→ **WHAT TO PRODUCE**:
Each record should be retyped word for word.

*** GIVEN DATA Section Begins ***

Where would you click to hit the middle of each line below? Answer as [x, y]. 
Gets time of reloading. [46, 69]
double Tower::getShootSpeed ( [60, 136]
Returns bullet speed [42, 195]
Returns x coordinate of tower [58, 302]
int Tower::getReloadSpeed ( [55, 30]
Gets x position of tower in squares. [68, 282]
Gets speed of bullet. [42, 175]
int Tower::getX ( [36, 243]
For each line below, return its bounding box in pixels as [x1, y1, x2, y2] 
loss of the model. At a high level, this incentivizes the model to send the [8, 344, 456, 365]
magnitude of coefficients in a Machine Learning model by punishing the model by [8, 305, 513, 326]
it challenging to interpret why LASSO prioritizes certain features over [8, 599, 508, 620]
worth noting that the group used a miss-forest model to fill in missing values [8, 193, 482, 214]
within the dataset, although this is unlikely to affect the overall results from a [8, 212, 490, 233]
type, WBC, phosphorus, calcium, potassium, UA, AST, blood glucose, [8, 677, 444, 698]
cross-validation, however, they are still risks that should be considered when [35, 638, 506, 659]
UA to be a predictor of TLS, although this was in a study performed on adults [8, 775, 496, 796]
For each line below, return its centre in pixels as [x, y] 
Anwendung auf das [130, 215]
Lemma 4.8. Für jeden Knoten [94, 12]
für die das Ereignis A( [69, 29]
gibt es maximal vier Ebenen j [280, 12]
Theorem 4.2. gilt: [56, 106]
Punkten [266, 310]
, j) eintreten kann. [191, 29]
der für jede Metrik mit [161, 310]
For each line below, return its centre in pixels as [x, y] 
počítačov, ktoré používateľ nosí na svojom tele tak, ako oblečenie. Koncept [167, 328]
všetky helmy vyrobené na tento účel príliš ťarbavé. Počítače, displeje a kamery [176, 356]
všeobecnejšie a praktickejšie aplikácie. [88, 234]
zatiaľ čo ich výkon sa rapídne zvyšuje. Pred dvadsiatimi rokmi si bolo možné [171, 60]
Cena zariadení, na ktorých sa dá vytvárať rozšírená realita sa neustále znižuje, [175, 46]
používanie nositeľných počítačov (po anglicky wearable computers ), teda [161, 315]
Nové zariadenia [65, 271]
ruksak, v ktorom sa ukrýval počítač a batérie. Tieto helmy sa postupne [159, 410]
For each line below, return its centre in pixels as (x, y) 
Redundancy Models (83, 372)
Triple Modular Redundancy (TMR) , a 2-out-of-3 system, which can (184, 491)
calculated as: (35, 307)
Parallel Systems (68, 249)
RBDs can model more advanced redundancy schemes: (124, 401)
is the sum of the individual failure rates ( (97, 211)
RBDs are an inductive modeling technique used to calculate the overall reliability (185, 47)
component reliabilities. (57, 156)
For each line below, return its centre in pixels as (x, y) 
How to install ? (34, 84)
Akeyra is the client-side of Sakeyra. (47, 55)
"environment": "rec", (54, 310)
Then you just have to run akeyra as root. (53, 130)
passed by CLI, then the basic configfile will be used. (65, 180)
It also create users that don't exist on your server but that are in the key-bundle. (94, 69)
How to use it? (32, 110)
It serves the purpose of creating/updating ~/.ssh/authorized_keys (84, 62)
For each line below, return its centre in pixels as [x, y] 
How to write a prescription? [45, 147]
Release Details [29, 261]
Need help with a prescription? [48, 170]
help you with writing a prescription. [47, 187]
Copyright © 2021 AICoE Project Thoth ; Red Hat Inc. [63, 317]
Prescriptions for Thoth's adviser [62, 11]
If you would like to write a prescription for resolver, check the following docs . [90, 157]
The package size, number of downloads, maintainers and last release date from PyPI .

*** GIVEN DATA Section Ends ***

→ **TASK ANSWER**:
Where would you click to hit the middle of each line below? Answer as [x, y]. 
Gets time of reloading. [46, 69]
double Tower::getShootSpeed ( [60, 136]
Returns bullet speed [42, 195]
Returns x coordinate of tower [58, 302]
int Tower::getReloadSpeed ( [55, 30]
Gets x position of tower in squares. [68, 282]
Gets speed of bullet. [42, 175]
int Tower::getX ( [36, 243]
For each line below, return its bounding box in pixels as [x1, y1, x2, y2] 
loss of the model. At a high level, this incentivizes the model to send the [8, 344, 456, 365]
magnitude of coefficients in a Machine Learning model by punishing the model by [8, 305, 513, 326]
it challenging to interpret why LASSO prioritizes certain features over [8, 599, 508, 620]
worth noting that the group used a miss-forest model to fill in missing values [8, 193, 482, 214]
within the dataset, although this is unlikely to affect the overall results from a [8, 212, 490, 233]
type, WBC, phosphorus, calcium, potassium, UA, AST, blood glucose, [8, 677, 444, 698]
cross-validation, however, they are still risks that should be considered when [35, 638, 506, 659]
UA to be a predictor of TLS, although this was in a study performed on adults [8, 775, 496, 796]
For each line below, return its centre in pixels as [x, y] 
Anwendung auf das [130, 215]
Lemma 4.8. Für jeden Knoten [94, 12]
für die das Ereignis A( [69, 29]
gibt es maximal vier Ebenen j [280, 12]
Theorem 4.2. gilt: [56, 106]
Punkten [266, 310]
, j) eintreten kann. [191, 29]
der für jede Metrik mit [161, 310]
For each line below, return its centre in pixels as [x, y] 
počítačov, ktoré používateľ nosí na svojom tele tak, ako oblečenie. Koncept [167, 328]
všetky helmy vyrobené na tento účel príliš ťarbavé. Počítače, displeje a kamery [176, 356]
všeobecnejšie a praktickejšie aplikácie. [88, 234]
zatiaľ čo ich výkon sa rapídne zvyšuje. Pred dvadsiatimi rokmi si bolo možné [171, 60]
Cena zariadení, na ktorých sa dá vytvárať rozšírená realita sa neustále znižuje, [175, 46]
používanie nositeľných počítačov (po anglicky wearable computers ), teda [161, 315]
Nové zariadenia [65, 271]
ruksak, v ktorom sa ukrýval počítač a batérie. Tieto helmy sa postupne [159, 410]
For each line below, return its centre in pixels as (x, y) 
Redundancy Models (83, 372)
Triple Modular Redundancy (TMR) , a 2-out-of-3 system, which can (184, 491)
calculated as: (35, 307)
Parallel Systems (68, 249)
RBDs can model more advanced redundancy schemes: (124, 401)
is the sum of the individual failure rates ( (97, 211)
RBDs are an inductive modeling technique used to calculate the overall reliability (185, 47)
component reliabilities. (57, 156)
For each line below, return its centre in pixels as (x, y) 
How to install ? (34, 84)
Akeyra is the client-side of Sakeyra. (47, 55)
"environment": "rec", (54, 310)
Then you just have to run akeyra as root. (53, 130)
passed by CLI, then the basic configfile will be used. (65, 180)
It also create users that don't exist on your server but that are in the key-bundle. (94, 69)
How to use it? (32, 110)
It serves the purpose of creating/updating ~/.ssh/authorized_keys (84, 62)
For each line below, return its centre in pixels as [x, y] 
How to write a prescription? [45, 147]
Release Details [29, 261]
Need help with a prescription? [48, 170]
help you with writing a prescription. [47, 187]
Copyright © 2021 AICoE Project Thoth ; Red Hat Inc. [63, 317]
Prescriptions for Thoth's adviser [62, 11]
If you would like to write a prescription for resolver, check the following docs . [90, 157]
The package size, number of downloads, maintainers and last release date from PyPI .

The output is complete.